ASCII text versions of documents may be retrieved and viewed from public access terminals (dumb terminals ) or personal computers connected to the library catalog and searching the archive bibliographic database. Records for archival documents are linked to corresponding images and ASCII text files. Once a document is selected, choosing the option to "display text" will retrieve the ASCII file of the document, and display the text on the dumb terminal. User commands will be limited to scrolling forward, backward or printing.

10. EVALUATION

For all of the documents in this project scanning produced a digitized facsimile that was com-parable to the original document. This was especially true for most machine produced documents (typescript, offset printing, and letterpress printing), and effectively captured most handwritten documents. However, a scanning system will not automatically produce a continuous stream of perfect quality images. The workflow of the scanning technician must include a quality control check as a primary focus to ensure images are clear, contrast is correct, size scanned does not waste storage, dpi (dots per inch) is accurate for the original source. The choice of compression algorithm impacts the quality of image displayed, storage and network transmission. Mode of access for most users, and speed of delivery influenced our choice of JPEG over LZW, and the scan setting of 200 dpi. While scanners give you a choice between flatbed and batch feeds, the type of document will override the use of batch feed(i.e. primary materials cannot be batch processed), and this factor effects the time needed to do the job.

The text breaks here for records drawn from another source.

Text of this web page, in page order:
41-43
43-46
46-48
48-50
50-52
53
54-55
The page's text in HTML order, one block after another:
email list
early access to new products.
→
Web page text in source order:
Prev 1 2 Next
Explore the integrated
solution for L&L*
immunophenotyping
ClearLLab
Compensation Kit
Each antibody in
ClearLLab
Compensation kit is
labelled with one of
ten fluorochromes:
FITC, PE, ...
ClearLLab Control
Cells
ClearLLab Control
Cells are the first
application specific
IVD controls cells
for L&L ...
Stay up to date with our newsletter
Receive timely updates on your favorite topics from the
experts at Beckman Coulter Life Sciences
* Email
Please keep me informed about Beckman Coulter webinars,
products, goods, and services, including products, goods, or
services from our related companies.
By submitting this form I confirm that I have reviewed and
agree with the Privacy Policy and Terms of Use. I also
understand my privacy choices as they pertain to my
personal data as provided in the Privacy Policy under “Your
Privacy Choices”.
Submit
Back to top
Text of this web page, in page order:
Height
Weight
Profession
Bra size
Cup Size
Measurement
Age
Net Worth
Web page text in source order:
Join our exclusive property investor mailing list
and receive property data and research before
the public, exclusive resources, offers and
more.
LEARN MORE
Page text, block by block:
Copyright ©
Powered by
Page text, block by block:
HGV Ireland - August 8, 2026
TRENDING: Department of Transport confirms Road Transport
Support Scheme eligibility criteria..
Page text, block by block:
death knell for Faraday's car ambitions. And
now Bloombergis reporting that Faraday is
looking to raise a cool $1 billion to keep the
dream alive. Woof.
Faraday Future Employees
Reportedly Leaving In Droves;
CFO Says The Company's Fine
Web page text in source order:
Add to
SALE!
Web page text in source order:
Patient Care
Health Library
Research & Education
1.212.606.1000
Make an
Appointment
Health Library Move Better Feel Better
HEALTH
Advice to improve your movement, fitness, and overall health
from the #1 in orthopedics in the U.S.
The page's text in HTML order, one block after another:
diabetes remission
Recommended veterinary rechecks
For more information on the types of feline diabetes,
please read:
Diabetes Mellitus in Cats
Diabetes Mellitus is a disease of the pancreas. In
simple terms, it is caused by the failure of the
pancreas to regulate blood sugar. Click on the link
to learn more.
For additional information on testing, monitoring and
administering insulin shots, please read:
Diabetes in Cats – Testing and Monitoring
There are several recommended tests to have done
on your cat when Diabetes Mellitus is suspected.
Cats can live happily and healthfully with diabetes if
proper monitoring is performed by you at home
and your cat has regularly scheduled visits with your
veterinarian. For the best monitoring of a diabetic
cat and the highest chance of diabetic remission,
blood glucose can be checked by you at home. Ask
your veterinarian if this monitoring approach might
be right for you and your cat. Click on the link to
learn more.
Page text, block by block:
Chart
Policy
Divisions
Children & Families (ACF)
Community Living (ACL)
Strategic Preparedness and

The type of document will also determine the suitability of OCR technology for the project. If the original document is typescript created on a wide variety of manual typewriters and paper grades, OCR algorithms cannot be used to produce a good quality ASCII version of the digitized text. It would be more cost effective to key in the documents from scratch than to edit an OCR text with less than 75% accuracy. Text editing is the most time consuming of the database tasks, and depending on the type of document database, multiple levels of editing must be defined to address such com-mon OCR issues as errors due to characters which touch and noise, page layout errors, insertion of messages, etc. if the goal is to create text files adequate for full text retrieval indexing.

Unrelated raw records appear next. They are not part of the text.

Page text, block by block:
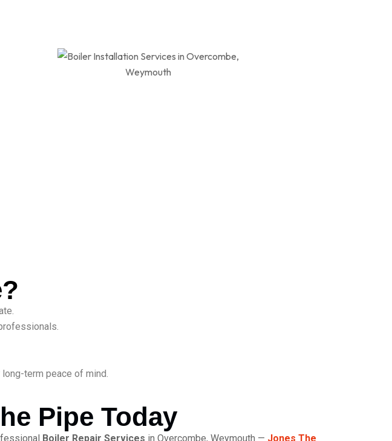
term peace of mind.
Pipe Today
Boiler Repair Services in Overcombe, Weymouth — Jones The
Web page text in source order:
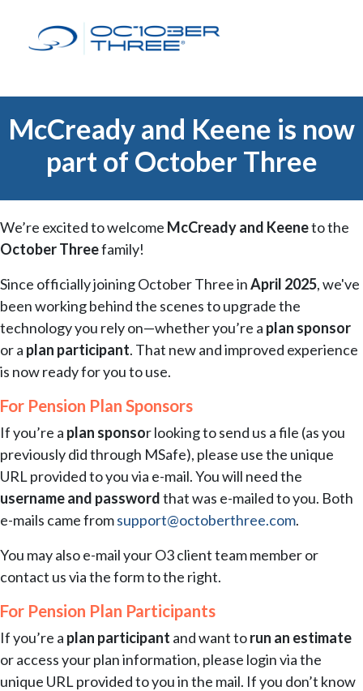
McCready and Keene is now
part of October Three
We’re excited to welcome McCready and Keeneto the
October Threefamily!
Since officially joining October Three inApril 2025, we've
been working behind the scenes to upgrade the
technology you rely on—whether you’re a plan sponsor
or a plan participant. That new and improved experience
is now ready for you to use.
For Pension Plan Sponsors
If you’re a plan sponsor looking to send us a file (as you
previously did through MSafe), please use the unique
URL provided to you via e-mail. You will need the
username and passwordthat was e-mailed to you. Both
e-mails came fromsupport@octoberthree.com.
You may also e-mail your O3 client team member or
contact us via the form to the right.
For Pension Plan Participants
If you’re a plan participant and want torun an estimate
or access your plan information, please login via the
unique URL provided to you in the mail. If you don’t know
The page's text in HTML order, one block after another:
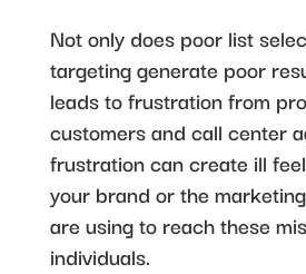
Not only does poor list
targeting generate poor
leads to frustration from
customers and call center
frustration can create ill
your brand or the
are using to reach these
individuals.
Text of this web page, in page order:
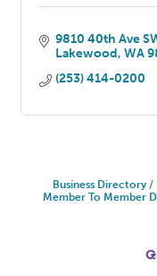
9810 40th Ave
Lakewood WA
(253) 414-0200
Business Directory
Member To Member
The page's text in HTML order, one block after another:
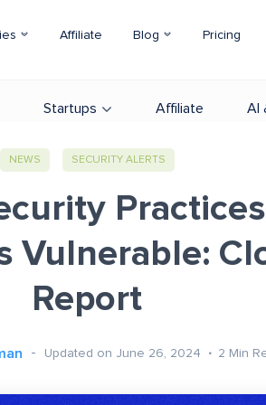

Memory and high resolution bit-mapped displays are critical to imaging applications.

Standards for compression and image formats are critical to network access.

The results of the project to date have been informative, though inconclusive. Client use of the image database and impact of the availability of both bibliographic and image databases on archive services must be thoroughly evaluated. With the distribution of client software, users will be asked to evaluate the service in terms of user interface design, image quality, search capabilities and per-formance characteristics. The general assessment is that digital image technology offers a promising means for reformatting a variety of archival and manuscript material. The participating archives plan to continue their collaborative efforts to preserve and make available surrogates of original research materials through the use of digital technology.
 
 

REFERENCES

Datapro Reports on Document Imaging Systems, Volumes 1-8. Delran, NJ: McGraw-Hill, Inc., 1991.

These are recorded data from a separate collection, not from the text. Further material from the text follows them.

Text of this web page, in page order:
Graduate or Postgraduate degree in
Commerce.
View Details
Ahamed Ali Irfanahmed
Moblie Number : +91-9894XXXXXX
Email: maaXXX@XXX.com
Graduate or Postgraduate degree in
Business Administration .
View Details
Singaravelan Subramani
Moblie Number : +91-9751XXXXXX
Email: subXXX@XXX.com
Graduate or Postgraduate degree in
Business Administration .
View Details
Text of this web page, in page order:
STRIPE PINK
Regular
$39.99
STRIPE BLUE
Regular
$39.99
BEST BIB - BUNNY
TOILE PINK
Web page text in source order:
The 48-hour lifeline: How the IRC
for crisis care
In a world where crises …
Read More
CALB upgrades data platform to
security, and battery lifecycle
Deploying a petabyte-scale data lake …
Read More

Folen, Doris R. and Laurie E. Stackpole, "Optical Storage and Retrieval of Library Material," Information Technology and Libraries, 12 (2): 181-191 (June 1993).

Kenney, Anne R.; Friedman, Michael A., and Poucher, Sue A. Preserving Archival Material through Digital Technology, Final Report. Sponsored by Cornell University on behalf of the Eleven Comprehensive Research Libraries. Ithacca, NY: Cornell University Library, 1993.